** GIVEN INFORMATION follows **

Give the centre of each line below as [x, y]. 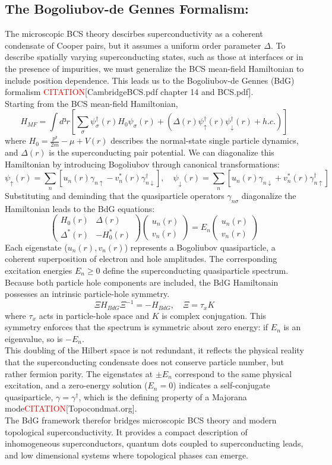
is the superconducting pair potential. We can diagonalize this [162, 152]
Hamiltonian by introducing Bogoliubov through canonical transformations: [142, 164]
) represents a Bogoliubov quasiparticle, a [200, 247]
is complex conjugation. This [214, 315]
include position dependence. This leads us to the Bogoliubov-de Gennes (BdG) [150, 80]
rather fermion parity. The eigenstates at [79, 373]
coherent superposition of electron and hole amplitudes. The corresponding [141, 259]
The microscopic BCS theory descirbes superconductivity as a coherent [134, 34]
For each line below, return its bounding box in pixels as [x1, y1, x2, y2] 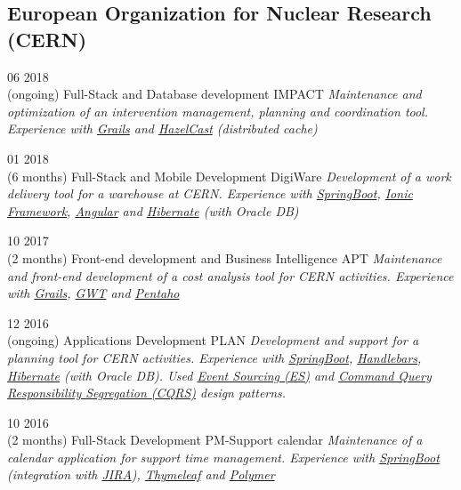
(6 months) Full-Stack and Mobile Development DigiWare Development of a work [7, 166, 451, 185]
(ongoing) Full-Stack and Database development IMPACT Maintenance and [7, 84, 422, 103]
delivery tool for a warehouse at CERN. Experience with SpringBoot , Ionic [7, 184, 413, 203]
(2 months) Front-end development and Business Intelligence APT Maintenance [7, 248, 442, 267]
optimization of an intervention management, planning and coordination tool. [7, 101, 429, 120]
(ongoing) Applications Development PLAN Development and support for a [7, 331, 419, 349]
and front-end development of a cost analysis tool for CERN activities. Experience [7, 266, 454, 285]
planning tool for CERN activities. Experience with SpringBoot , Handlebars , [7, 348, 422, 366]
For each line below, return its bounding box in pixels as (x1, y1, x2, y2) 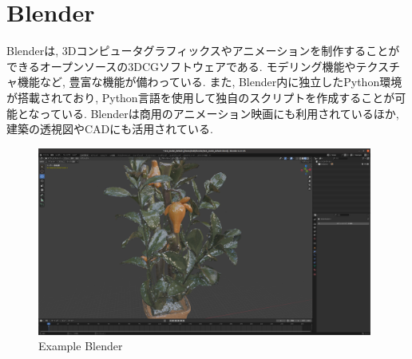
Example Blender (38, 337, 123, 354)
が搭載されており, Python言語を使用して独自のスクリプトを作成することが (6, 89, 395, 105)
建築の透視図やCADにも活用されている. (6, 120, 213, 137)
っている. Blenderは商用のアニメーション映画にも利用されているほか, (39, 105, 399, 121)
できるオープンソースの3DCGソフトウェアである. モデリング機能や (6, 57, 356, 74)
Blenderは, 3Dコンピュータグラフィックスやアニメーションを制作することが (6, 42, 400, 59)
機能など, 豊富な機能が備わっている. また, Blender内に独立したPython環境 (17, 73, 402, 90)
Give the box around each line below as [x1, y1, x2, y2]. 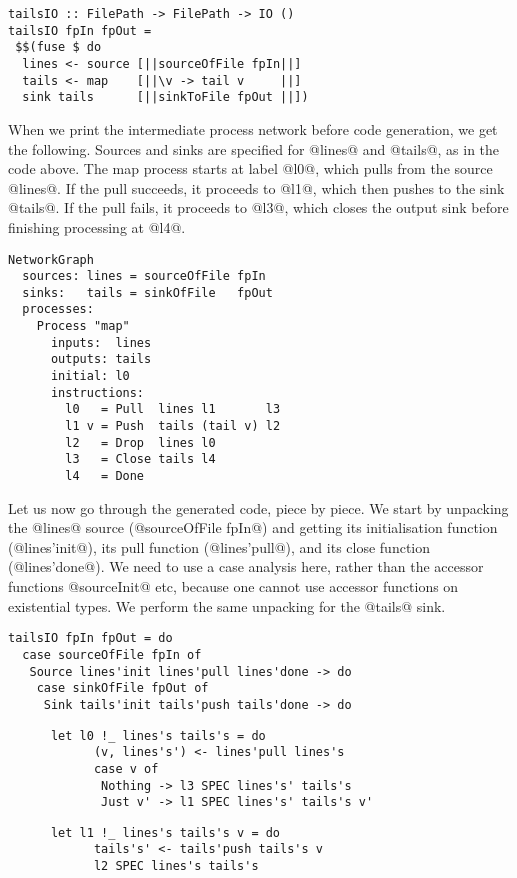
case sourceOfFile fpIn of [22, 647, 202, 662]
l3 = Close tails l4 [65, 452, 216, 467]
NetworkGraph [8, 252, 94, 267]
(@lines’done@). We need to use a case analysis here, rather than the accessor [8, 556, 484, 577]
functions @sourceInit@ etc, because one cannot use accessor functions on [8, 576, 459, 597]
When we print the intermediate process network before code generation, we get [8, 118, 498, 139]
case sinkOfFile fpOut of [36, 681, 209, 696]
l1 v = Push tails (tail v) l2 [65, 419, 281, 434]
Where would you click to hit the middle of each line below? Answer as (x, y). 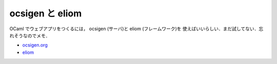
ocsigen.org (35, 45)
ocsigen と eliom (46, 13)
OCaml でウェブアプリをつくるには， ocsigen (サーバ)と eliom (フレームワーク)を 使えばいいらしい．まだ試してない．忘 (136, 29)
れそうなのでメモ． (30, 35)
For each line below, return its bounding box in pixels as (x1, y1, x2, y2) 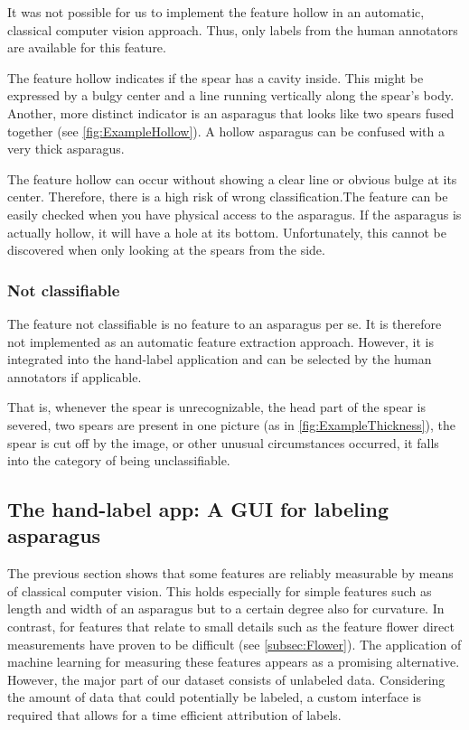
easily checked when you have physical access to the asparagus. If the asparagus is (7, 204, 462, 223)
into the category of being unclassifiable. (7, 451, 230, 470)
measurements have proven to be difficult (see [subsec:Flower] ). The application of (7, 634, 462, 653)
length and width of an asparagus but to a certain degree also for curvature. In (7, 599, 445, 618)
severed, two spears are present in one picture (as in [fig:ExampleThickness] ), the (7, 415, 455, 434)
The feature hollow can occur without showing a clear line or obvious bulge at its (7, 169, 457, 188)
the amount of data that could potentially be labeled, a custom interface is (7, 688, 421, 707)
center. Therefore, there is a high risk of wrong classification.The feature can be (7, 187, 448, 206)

** End of GIVEN INFORMATION **
** GIVEN INFORMATION follows **

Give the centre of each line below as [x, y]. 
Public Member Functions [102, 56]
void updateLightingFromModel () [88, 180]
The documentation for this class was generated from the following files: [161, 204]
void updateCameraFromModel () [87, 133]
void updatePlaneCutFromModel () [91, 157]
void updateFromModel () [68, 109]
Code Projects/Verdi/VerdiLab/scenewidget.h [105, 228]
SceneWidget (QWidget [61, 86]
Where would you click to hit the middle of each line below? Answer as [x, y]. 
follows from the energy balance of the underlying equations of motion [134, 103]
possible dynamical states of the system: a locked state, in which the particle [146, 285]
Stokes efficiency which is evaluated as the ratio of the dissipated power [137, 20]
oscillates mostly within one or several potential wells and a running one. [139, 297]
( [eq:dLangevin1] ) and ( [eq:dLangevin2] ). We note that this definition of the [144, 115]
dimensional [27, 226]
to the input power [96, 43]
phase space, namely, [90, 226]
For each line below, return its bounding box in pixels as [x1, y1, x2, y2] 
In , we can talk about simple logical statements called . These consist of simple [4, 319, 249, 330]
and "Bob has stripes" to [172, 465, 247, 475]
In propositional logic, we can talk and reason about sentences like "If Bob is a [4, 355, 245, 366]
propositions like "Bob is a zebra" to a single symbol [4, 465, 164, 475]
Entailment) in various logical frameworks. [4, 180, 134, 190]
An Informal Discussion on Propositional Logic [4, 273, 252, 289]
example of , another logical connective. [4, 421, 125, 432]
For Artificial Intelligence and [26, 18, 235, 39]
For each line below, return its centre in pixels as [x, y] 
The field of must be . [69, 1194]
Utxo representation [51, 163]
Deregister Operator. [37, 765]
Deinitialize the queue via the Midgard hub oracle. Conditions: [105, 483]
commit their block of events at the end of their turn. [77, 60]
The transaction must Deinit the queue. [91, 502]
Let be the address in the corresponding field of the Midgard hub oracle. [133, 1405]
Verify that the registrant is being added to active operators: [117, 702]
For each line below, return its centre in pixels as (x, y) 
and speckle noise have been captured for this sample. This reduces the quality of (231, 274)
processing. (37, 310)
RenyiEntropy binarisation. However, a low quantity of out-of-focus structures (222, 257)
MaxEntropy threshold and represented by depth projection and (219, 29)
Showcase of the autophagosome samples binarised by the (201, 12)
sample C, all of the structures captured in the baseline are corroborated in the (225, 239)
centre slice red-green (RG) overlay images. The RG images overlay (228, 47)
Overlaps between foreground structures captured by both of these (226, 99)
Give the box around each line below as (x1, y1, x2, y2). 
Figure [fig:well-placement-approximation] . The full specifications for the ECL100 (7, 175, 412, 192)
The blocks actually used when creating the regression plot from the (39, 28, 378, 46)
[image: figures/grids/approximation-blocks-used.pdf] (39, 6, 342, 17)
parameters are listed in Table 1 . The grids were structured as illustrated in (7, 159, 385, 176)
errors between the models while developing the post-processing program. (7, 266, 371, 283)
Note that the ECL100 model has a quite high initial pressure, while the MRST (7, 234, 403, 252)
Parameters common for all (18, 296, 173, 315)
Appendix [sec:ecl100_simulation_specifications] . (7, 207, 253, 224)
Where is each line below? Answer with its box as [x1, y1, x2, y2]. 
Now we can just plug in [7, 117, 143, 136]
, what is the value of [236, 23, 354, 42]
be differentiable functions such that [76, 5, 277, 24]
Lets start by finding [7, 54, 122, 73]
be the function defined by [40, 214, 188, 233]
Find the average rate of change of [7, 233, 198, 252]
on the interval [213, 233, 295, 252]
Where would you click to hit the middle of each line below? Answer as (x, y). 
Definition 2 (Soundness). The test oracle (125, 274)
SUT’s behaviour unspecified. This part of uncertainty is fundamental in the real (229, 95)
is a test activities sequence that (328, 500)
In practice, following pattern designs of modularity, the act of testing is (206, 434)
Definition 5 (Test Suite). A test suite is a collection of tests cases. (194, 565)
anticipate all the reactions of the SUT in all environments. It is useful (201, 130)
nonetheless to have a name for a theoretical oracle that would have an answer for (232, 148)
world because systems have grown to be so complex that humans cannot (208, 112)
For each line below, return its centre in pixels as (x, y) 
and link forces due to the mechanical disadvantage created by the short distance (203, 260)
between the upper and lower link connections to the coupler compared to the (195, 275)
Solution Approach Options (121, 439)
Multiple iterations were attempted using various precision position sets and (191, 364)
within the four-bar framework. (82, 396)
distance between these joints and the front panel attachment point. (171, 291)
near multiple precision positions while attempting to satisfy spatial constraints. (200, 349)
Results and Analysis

** End of GIVEN INFORMATION **

• **EXERCISE OBJECTIVE**: Return each line above where the word "queue" shows up.

• **EXERCISE OUTPUT**:
Deinitialize the queue via the Midgard hub oracle. Conditions: [105, 483]
The transaction must Deinit the queue. [91, 502]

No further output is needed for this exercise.